Is there still such a thing as bedroom pop? The last technology leap in music production may have been invisible to most: no sound revolution seems to have occurred in the past 15 years but one, the extreme narrowing of the gap between fully equipped studios and a laptop.
These Songs of the Red Dragon were not recorded in a state-of-the-art studio. Instead, they were written, composed and sung in the most various locations: concrete garages bundled up in brutalist suburbs, 17th Century abandoned Norman farmhouses, Ivry, Marseille, Montreal… an epitome of laptop production, in short. But why still bother with prefixes? Songs of the Red Dragon is pop music and the kind that is all about fear and conjuring fear, bruises and healing, assuming oneself and assuming the straightforward nature of pop songwriting.
In that sense, a cautionary tale underlies the opening track, "Lying Down": a church’s bell is ringing in the distance, the countryside is filled with birdsongs, someone is walking and abruptly stops before the eruption of what sounds like some sort of unidentified flying object ; but this is all a red herring: voluptuous chords soon replace the ominous synth sound and Croche’s warm voice starts humming: “I will sing a song to you, my love, hoping that it can heal some of your bruises” before properly bursting into a sensuous love song, sitting somewhere between Sade and Kelela.
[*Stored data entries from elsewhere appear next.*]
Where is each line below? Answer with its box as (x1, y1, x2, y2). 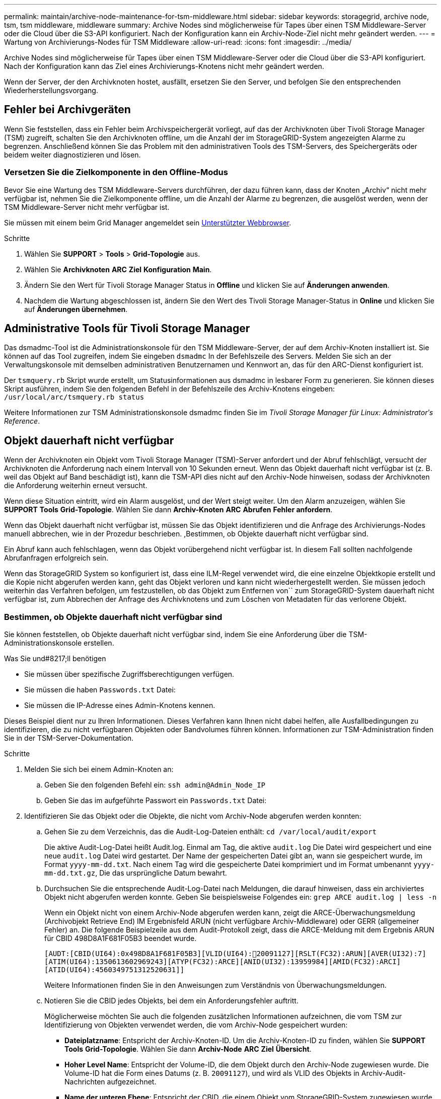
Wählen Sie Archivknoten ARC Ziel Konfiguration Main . (24, 265, 212, 274)
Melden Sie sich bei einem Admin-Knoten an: (24, 765, 174, 774)
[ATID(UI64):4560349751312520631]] (44, 966, 185, 974)
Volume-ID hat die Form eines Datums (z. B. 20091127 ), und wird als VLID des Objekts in (64, 1069, 359, 1078)
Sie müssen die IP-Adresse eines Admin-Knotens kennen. (24, 701, 215, 710)
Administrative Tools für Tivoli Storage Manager (4, 322, 250, 335)
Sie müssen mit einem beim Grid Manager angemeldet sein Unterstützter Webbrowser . (4, 218, 291, 227)
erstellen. (83, 639, 114, 648)
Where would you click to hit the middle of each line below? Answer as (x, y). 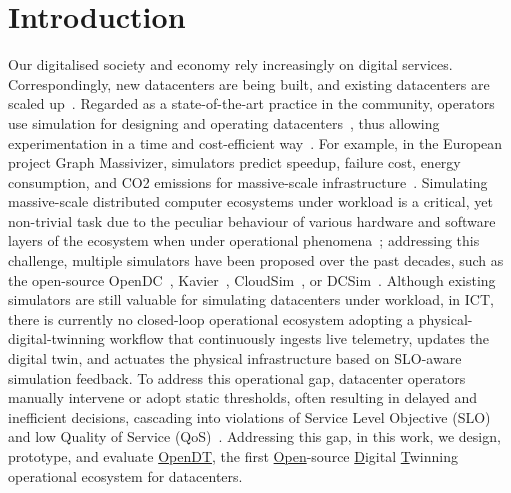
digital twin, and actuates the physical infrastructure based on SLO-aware (235, 358)
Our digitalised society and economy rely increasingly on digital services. (230, 64)
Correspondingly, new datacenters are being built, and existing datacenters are (249, 83)
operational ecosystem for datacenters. (125, 475)
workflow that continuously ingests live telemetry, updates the (299, 338)
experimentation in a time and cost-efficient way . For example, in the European (255, 142)
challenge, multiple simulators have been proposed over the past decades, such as (256, 260)
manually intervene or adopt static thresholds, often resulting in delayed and (243, 397)
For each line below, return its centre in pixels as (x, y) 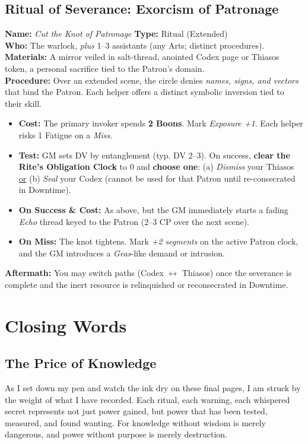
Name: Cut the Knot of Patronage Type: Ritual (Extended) (116, 34)
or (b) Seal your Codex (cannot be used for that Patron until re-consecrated (157, 178)
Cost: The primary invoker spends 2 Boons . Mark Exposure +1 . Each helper (161, 123)
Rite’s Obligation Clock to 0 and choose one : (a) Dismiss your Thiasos (156, 166)
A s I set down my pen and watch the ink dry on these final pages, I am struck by (153, 388)
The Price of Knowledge (81, 363)
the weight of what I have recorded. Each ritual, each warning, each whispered (147, 399)
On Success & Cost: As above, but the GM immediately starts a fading (153, 209)
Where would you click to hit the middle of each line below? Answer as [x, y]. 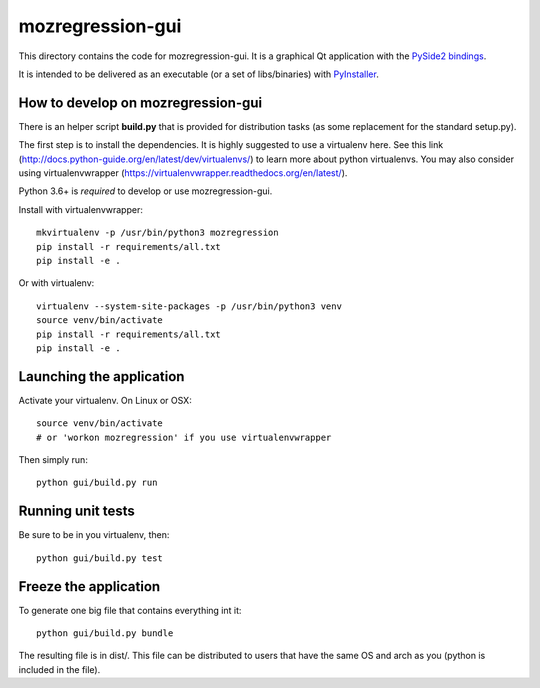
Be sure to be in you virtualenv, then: [94, 535]
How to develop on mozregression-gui [140, 102]
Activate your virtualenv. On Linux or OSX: [105, 400]
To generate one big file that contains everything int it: [130, 610]
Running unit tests [76, 511]
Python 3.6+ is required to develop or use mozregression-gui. [145, 191]
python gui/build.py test [100, 558]
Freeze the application [89, 586]
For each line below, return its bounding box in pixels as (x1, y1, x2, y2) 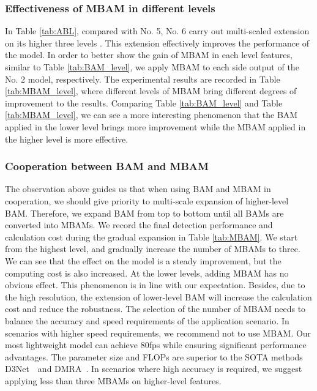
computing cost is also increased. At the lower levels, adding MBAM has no (5, 266, 289, 279)
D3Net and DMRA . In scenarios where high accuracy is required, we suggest (5, 362, 302, 375)
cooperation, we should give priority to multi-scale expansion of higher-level (5, 194, 289, 207)
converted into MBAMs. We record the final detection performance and (5, 218, 273, 231)
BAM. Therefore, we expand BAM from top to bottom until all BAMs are (5, 206, 284, 219)
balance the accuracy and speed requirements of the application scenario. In (5, 314, 289, 327)
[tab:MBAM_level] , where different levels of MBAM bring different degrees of (5, 84, 297, 97)
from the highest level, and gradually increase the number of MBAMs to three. (5, 242, 300, 255)

"Red Dragon", as its name suggests, is another tale, a synth-laden song of muted epicness. Ominous and foggy, it nonetheless builds up towards the telluric, beat-driven "I Am A Stone", that offers to tie the borders of geological time together.
Though as dusky as the A-side, thematically speaking, the B-side is sonically lighter. In "Aliens Calling", guitars replace synths in a soundscape that now evokes Cherry Red, Lush, The Sundays and The Pixies. It is followed by an a cappella, "Falling Walls" and then "Ange", a heavy-hearted ballad sung in French.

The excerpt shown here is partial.